Modern space- and ground-based surveys are turning astronomy into a data-intensive computational science. Experiments such as DESI, Euclid, and Rubin LSST are mapping the large-scale structure of the Universe at unprecedented scale, producing high-dimensional fields whose scientific value depends on robust inference under complex observational systematics. In this talk, I will describe how modern computational approaches from machine learning and artificial intelligence can enhance cosmological analysis and help answer some of the most important open questions about the nature of our Universe. I will highlight two complementary directions from my work. First, I develop interpretable, multi-scale signal-processing representations that compress nonlinear structure while retaining physical content. Second, I build simulation-based and likelihood-free inference frameworks that go beyond traditional techniques and enable more optimal extraction of cosmological information from these massive datasets. I will conclude with a brief outlook on broader implications for reliable and interpretable AI in astronomy, and on how these ideas motivate open, reusable software that supports interdisciplinary collaboration.

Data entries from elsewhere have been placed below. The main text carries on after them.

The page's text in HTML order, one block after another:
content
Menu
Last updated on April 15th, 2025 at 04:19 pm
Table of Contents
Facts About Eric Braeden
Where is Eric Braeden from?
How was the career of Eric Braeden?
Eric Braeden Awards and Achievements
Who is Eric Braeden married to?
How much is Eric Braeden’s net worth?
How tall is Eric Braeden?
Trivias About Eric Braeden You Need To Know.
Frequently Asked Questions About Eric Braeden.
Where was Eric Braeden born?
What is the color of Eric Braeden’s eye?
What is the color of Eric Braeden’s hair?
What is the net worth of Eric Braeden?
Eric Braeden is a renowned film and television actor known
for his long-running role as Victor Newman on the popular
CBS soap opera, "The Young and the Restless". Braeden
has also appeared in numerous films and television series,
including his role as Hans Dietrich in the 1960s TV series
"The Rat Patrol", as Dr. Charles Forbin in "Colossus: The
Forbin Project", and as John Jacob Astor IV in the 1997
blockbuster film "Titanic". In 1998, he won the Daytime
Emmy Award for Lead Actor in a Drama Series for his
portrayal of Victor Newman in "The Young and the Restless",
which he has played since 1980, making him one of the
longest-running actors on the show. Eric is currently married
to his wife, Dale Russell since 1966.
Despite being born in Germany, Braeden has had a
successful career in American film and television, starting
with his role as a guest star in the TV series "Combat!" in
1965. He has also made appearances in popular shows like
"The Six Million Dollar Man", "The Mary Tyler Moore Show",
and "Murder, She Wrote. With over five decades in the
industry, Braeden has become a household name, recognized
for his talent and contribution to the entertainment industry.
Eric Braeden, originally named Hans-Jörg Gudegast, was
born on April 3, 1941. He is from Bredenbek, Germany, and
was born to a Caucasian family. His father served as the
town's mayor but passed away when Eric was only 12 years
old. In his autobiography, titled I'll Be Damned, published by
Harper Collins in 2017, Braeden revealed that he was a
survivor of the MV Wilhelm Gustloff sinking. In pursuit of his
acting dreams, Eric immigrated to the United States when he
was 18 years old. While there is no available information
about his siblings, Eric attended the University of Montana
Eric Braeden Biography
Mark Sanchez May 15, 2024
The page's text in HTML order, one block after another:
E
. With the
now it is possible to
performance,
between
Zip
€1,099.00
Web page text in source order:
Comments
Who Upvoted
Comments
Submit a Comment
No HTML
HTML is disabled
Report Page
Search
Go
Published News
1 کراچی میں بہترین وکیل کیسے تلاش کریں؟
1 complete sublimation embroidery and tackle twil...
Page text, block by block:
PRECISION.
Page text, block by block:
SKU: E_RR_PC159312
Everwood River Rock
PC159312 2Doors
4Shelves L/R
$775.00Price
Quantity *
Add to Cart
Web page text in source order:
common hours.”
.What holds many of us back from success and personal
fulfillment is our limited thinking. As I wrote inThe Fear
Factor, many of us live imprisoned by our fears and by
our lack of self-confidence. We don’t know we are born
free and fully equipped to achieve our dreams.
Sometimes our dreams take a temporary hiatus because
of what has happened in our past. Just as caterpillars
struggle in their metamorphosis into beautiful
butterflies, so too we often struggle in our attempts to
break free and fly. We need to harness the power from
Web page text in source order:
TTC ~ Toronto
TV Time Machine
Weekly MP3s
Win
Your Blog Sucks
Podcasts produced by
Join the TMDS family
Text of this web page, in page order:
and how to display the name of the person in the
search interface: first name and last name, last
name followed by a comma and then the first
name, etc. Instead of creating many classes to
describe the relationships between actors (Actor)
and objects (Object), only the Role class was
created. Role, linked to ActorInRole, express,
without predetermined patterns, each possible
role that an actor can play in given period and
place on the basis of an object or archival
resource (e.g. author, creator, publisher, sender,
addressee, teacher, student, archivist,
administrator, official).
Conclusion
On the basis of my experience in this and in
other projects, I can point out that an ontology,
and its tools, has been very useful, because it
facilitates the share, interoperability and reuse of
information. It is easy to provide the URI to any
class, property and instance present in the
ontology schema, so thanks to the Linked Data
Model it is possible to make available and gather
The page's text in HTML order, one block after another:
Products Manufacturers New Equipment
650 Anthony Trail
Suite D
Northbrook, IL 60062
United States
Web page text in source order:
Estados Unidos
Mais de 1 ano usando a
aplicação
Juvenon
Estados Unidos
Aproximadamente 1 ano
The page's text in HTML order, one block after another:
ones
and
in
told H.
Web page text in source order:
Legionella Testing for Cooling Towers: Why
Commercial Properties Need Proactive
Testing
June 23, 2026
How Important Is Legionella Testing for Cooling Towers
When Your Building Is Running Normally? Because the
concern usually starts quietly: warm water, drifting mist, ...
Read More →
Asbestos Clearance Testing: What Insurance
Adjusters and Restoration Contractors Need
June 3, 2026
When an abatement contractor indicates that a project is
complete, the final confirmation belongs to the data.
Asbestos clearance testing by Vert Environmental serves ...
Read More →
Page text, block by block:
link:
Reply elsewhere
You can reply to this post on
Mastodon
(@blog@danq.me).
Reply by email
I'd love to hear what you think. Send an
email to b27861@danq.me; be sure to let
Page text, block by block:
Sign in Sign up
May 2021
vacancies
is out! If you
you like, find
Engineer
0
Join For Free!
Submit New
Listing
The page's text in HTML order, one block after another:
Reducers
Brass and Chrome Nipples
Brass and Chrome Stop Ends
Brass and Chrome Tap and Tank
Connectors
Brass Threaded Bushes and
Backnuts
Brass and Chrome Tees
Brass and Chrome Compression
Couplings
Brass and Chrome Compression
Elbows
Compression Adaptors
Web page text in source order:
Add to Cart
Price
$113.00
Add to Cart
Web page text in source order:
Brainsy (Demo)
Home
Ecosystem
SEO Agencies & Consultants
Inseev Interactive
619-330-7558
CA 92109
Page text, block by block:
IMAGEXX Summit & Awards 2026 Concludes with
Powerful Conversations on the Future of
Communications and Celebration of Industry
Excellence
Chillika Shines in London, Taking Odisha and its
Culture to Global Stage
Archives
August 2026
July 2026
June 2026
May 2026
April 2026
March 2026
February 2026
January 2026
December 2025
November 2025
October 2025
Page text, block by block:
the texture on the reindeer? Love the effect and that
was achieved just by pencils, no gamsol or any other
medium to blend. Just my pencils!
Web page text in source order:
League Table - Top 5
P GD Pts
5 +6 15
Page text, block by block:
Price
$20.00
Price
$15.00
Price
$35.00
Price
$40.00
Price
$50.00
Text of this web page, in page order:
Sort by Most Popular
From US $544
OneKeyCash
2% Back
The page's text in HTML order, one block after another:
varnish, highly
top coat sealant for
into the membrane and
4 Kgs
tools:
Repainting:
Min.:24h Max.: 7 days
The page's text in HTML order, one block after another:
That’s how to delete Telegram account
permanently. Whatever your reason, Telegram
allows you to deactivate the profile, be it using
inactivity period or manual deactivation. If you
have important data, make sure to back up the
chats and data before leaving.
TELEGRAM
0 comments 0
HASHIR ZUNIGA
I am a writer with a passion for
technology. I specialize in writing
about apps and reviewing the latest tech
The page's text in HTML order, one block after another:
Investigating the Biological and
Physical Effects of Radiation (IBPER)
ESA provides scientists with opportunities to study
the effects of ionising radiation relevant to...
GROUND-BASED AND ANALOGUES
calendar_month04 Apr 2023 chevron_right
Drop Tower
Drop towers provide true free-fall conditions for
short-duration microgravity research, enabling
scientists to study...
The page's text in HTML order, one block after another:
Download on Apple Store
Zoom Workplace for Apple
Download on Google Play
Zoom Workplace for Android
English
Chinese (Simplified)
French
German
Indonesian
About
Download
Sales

Short Bio: Georgios Valogiannis is a Schmidt AI in Science Fellow in the Department of Astronomy and Astrophysics at the University of Chicago and an affiliate researcher at the NSF–Simons AI Institute for the Sky (SkAI) in the Chicago area. Prior to moving to Chicago, he was a postdoctoral researcher in the Department of Physics at Harvard University, where he worked in Prof. Cora Dvorkin’s group. He received his PhD in Astronomy from Cornell University in 2020. He was born and raised in Greece and earned his BSc in Physics from the Aristotle University of Thessaloniki before moving to the United States in 2014. His research program focuses on developing and applying state-of-the-art artificial intelligence techniques to address some of the most challenging problems in modern astrophysics. In particular, he is interested in using these methods to extract cosmological information from next-generation galaxy surveys, with the goal of shedding light on the nature of dark energy, dark matter, and other fundamental properties of the Universe.